Doit-on laisser le destin de ces jeux aux bandeurs de Metacritic « si ce n’est pas au-dessus de 90 c’est de la merde » et autres gamergateux qui mitraillent tous les jeux estampillés woke sur leur obscure liste Excel?

À la recherche du Oblivion perdu

Je reviens à Avowed.

Je suis un joueur très nostalgique. Non pas dans le « c’était mieux avant », mais dans cette recherche incessante de retrouver mes sensations qui m’ont fait aimé ce medium. L’un de ces jeux qui m’a profondément marqué durant ma jeunesse, ce fut Oblivion. Si j’avais seulement effleuré cette sensation avec Morrowind, c’est vraiment le 4e épisode des Elder Scrolls qui m’a marqué au fer rouge et a obsédé mes nuits et mes journées de cours.
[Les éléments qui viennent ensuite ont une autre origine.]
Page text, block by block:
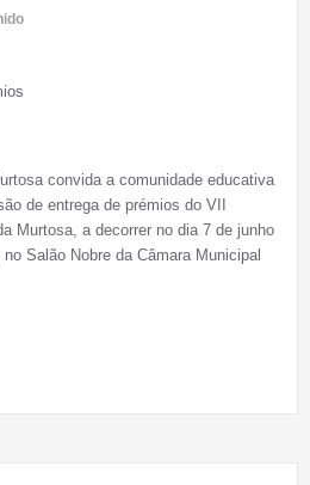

Cette sensation de me perdre dans un univers, de vivre des émotions à travers mon avatar et d’obséder mes journées au point de parcourir des forums à la recherche des théories, explications et autres récits de joueurs.

Une simple écoute de la B.O d’Oblivion et me voilà transporté vers d’autres lieux.
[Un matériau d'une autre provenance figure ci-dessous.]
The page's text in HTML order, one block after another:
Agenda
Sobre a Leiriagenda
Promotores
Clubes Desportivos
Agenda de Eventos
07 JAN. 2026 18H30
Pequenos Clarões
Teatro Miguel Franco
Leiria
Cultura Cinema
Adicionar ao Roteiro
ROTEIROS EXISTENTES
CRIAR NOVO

C’est ce que je recherche depuis à chaque fois que je lance dans un nouveau jeu. Et croyez-le, ce ne sont pas BG3 et autres prétendants au GOTY dans lesquels j’ai enfin pu retrouver cette sensation que je cherche tant. Mais bien des jeux “bien, mais sans plus” pour beaucoup, voir archaïque et anachronique. Dread Delusion et Lunacid, fiers représentants de la mouvance low-poly Playstation qui secoue la scène indé depuis quelque temps m’ont fait retomber en amour avec ces RPG simples, sans fioritures et juste agréable à jouer. Des jeux où on se surprend à jouer à l’ancienne, à l’instinct, sans forcément suivre de wikis et autres guides, histoire d’avoir la meilleure fin ou de ne pas louper de succès. Une arme, quelques sorts, une vague idée de notre destination et un journal de quêtes un peu trop rigide. Est-ce que ce n’est pas ça, finalement la recette du bonheur ?

« Avowed représente quelque chose de positif. Une réponse à la folie qui dit que chaque jeu doit rapporter un milliard de dollars par semaine sinon il sera considéré comme un échec. Un témoignage du fait que les grands jeux continueront d’être réalisés tant qu’il y aura des gens qui voudront les faire.« 

On vit dans une darkest timeline où le moindre jeu, qu’il soit un échec, un succès commercial ou d’estime, voire les deux, est souvent suivi du licenciement brutal et sans préavis des équipes. On ne compte plus les histoires déchirantes d’équipe de talents qui ont réussi parfois au prix de sacrifices et de semaines dantesque dans un development hell, à enfin sortir un jeu bon… pour se faire suriner par derrière dans une ruelle sombre quelques temps après. Est-ce qu’on ne devrait pas au contraire saluer ces petits miracles et ces moments de plaisir pour ce qu’ils sont ? De belles expériences voulue par des équipes qui ont respecté jusqu’au bout leurs promesses pour les joueurs ? Quand on sait qu’en face, certains pensent savoir ce que veulent les joueurs (spoiler non) et n’hésiteront pas à lâcher l’épée de Damoclès du layoff pour prouver leurs dires? Quitte à être élitiste, il ne faudrait pas se tromper de cible dans nos critiques.